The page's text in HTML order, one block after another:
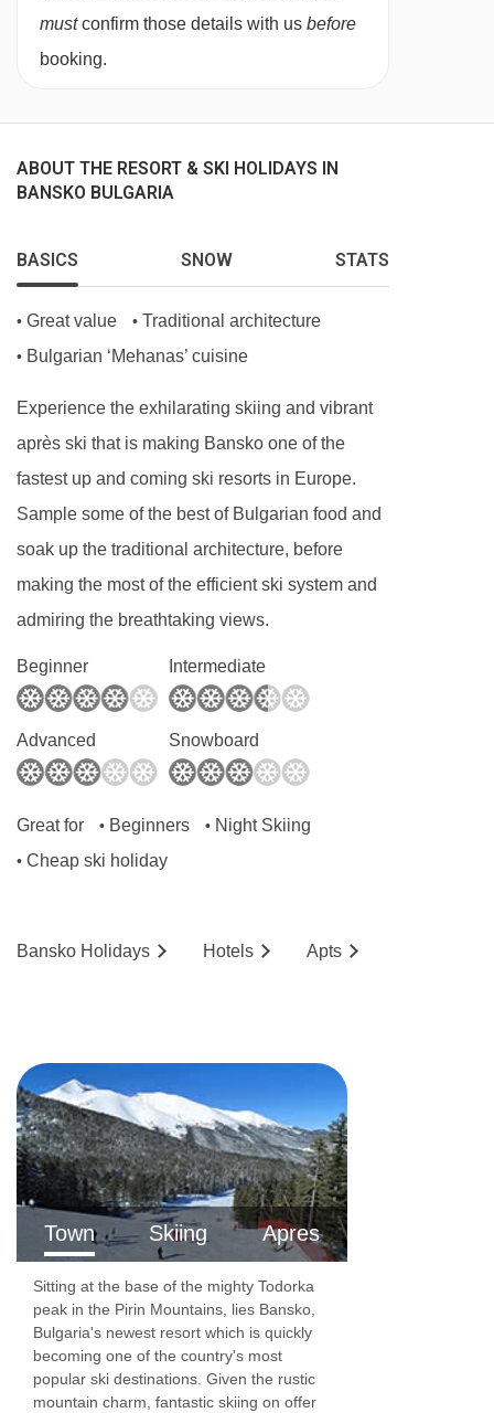
mustconfirm those details with us before
booking.
ABOUT THE RESORT & SKI HOLIDAYS IN
BANSKO BULGARIA
BASICS SNOW STATS
• Great value • Traditional architecture
• Bulgarian ‘Mehanas’ cuisine
Experience the exhilarating skiing and vibrant
après ski that is making Bansko one of the
fastest up and coming ski resorts in Europe.
Sample some of the best of Bulgarian food and
soak up the traditional architecture, before
making the most of the efficient ski system and
admiring the breathtaking views.
Beginner Intermediate
Advanced Snowboard
Great for • Beginners • Night Skiing
• Cheap ski holiday
Bansko Holidays Hotels Apts
Town Skiing Apres
Sitting at the base of the mighty Todorka
peak in the Pirin Mountains, lies Bansko,
Bulgaria's newest resort which is quickly
becoming one of the country's most
popular ski destinations. Given the rustic
mountain charm, fantastic skiing on offer
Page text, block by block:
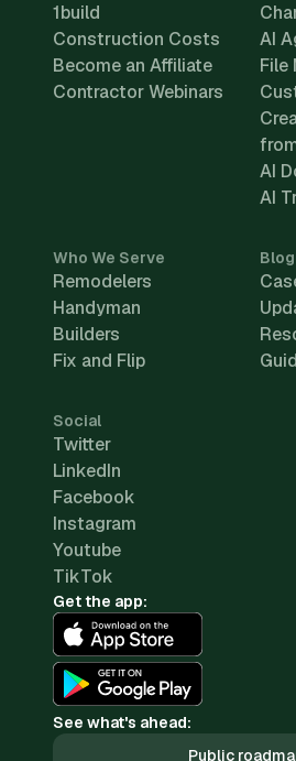
1build
Construction Costs
Become an Affiliate
Contractor Webinars
AI
File
AI
AI
Who We Serve
Remodelers
Handyman
Builders
Fix and Flip
Social
Twitter
LinkedIn
Facebook
Instagram
Youtube
TikTok
Get the app:
See what's ahead:
Public
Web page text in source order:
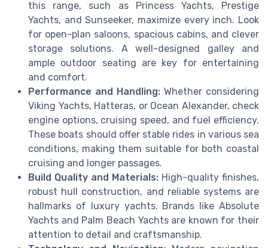
this range, such as Princess Yachts, Prestige
Yachts, and Sunseeker, maximize every inch. Look
for open-plan saloons, spacious cabins, and clever
storage solutions. A well-designed galley and
ample outdoor seating are key for entertaining
and comfort.
Performance and Handling: Whether considering
Viking Yachts, Hatteras, or Ocean Alexander, check
engine options, cruising speed, and fuel efficiency.
These boats should offer stable rides in various sea
conditions, making them suitable for both coastal
cruising and longer passages.
Build Quality and Materials: High-quality finishes,
robust hull construction, and reliable systems are
hallmarks of luxury yachts. Brands like Absolute
Yachts and Palm Beach Yachts are known for their
attention to detail and craftsmanship.
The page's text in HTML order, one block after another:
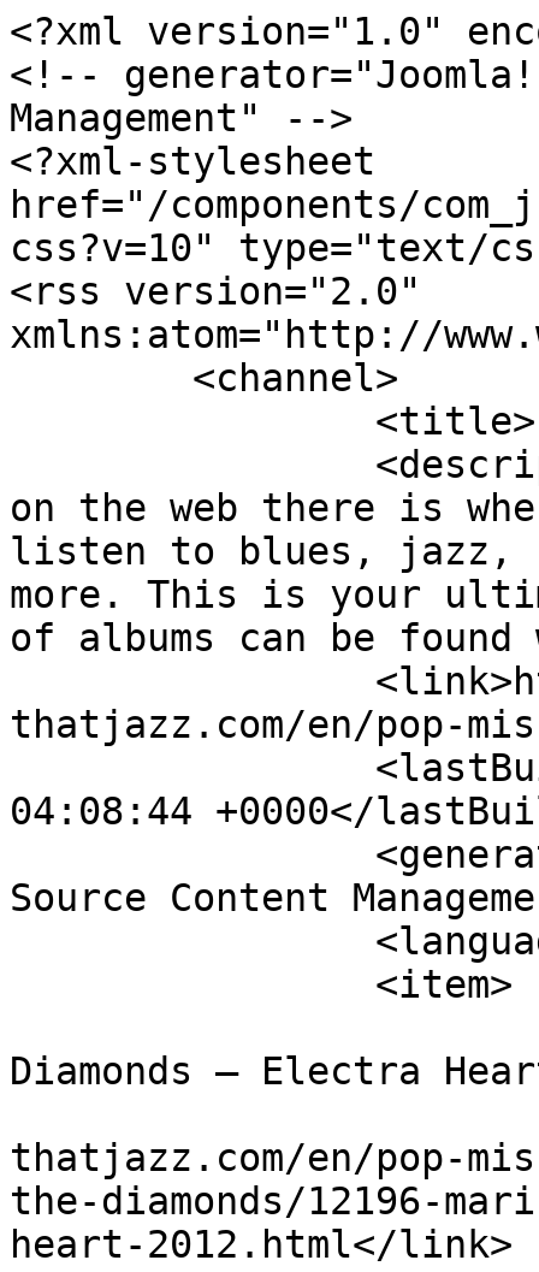
<?xml version="1.0"
<!--
Management" -->
<?xml-stylesheet
href="/components/
css?v=10" type="text/
<rss version="2.0"
xmlns:atom="http://
on the web there is
listen to blues, jazz,
more. This is your
of albums can be
thatjazz.com/en/pop-
04:08:44 +0000</
Source Content
Diamonds – Electra
thatjazz.com/en/pop-
the-diamonds/12196-
heart-2012.html</link>
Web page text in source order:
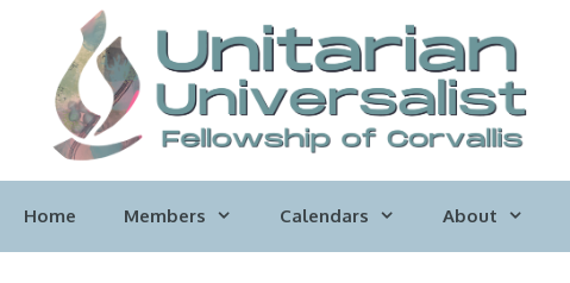
content
Home Members Calendars About
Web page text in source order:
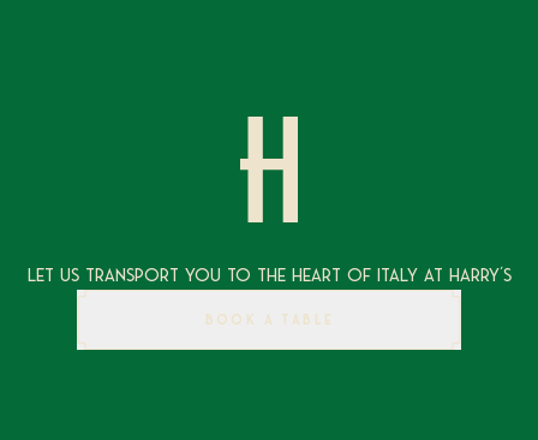
Let Us Transport You To The Heart of Italy at Harry's
BOOK A TABLE
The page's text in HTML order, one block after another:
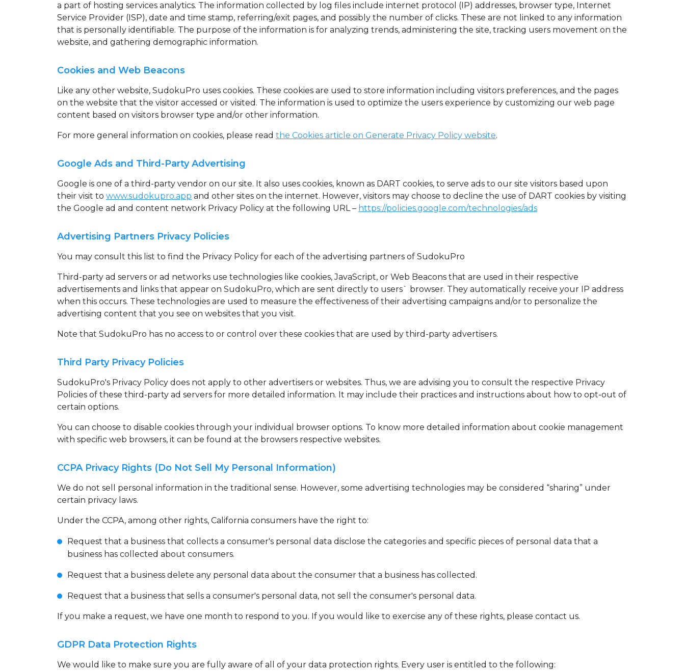
a part of hosting services analytics. The information collected by log files include internet protocol (IP) addresses, browser type, Internet
Service Provider (ISP), date and time stamp, referring/exit pages, and possibly the number of clicks. These are not linked to any information
that is personally identifiable. The purpose of the information is for analyzing trends, administering the site, tracking users movement on the
website, and gathering demographic information.
Cookies and Web Beacons
Like any other website, SudokuPro uses cookies. These cookies are used to store information including visitors preferences, and the pages
on the website that the visitor accessed or visited. The information is used to optimize the users experience by customizing our web page
content based on visitors browser type and/or other information.
For more general information on cookies, please read the Cookies article on Generate Privacy Policy website.
Google Ads and Third-Party Advertising
Google is one of a third-party vendor on our site. It also uses cookies, known as DART cookies, to serve ads to our site visitors based upon
their visit to www.sudokupro.app and other sites on the internet. However, visitors may choose to decline the use of DART cookies by visiting
the Google ad and content network Privacy Policy at the following URL – https://policies.google.com/technologies/ads
Advertising Partners Privacy Policies
You may consult this list to find the Privacy Policy for each of the advertising partners of SudokuPro
Third-party ad servers or ad networks use technologies like cookies, JavaScript, or Web Beacons that are used in their respective
advertisements and links that appear on SudokuPro, which are sent directly to users` browser. They automatically receive your IP address
when this occurs. These technologies are used to measure the effectiveness of their advertising campaigns and/or to personalize the
advertising content that you see on websites that you visit.
Note that SudokuPro has no access to or control over these cookies that are used by third-party advertisers.
Third Party Privacy Policies
SudokuPro's Privacy Policy does not apply to other advertisers or websites. Thus, we are advising you to consult the respective Privacy
Policies of these third-party ad servers for more detailed information. It may include their practices and instructions about how to opt-out of
certain options.
You can choose to disable cookies through your individual browser options. To know more detailed information about cookie management
with specific web browsers, it can be found at the browsers respective websites.
CCPA Privacy Rights (Do Not Sell My Personal Information)
We do not sell personal information in the traditional sense. However, some advertising technologies may be considered “sharing” under
certain privacy laws.
Under the CCPA, among other rights, California consumers have the right to:
Request that a business that collects a consumer's personal data disclose the categories and specific pieces of personal data that a
business has collected about consumers.
Request that a business delete any personal data about the consumer that a business has collected.
Request that a business that sells a consumer's personal data, not sell the consumer's personal data.
If you make a request, we have one month to respond to you. If you would like to exercise any of these rights, please contact us.
GDPR Data Protection Rights
We would like to make sure you are fully aware of all of your data protection rights. Every user is entitled to the following:
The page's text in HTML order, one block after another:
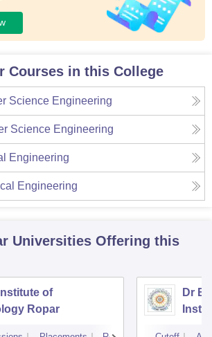
Courses in this College
Science Engineering
Science Engineering
Engineering
Engineering
Universities Offering this
of
Ropar
Dr B
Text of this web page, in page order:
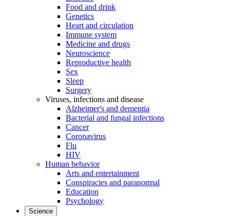
Food and drink
Genetics
Heart and circulation
Immune system
Medicine and drugs
Neuroscience
Reproductive health
Sex
Sleep
Surgery
Viruses, infections and disease
Alzheimer's and dementia
Bacterial and fungal infections
Cancer
Coronavirus
Flu
HIV
Human behavior
Arts and entertainment
Conspiracies and paranormal
Education
Psychology
Science
☆ ☆ ☆ ☆ ☆
Copy the records above from the first line through the line containing "making the most", both included, and leave out any pictures.

Expected answer =
The page's text in HTML order, one block after another:
mustconfirm those details with us before
booking.
ABOUT THE RESORT & SKI HOLIDAYS IN
BANSKO BULGARIA
BASICS SNOW STATS
• Great value • Traditional architecture
• Bulgarian ‘Mehanas’ cuisine
Experience the exhilarating skiing and vibrant
après ski that is making Bansko one of the
fastest up and coming ski resorts in Europe.
Sample some of the best of Bulgarian food and
soak up the traditional architecture, before
making the most of the efficient ski system and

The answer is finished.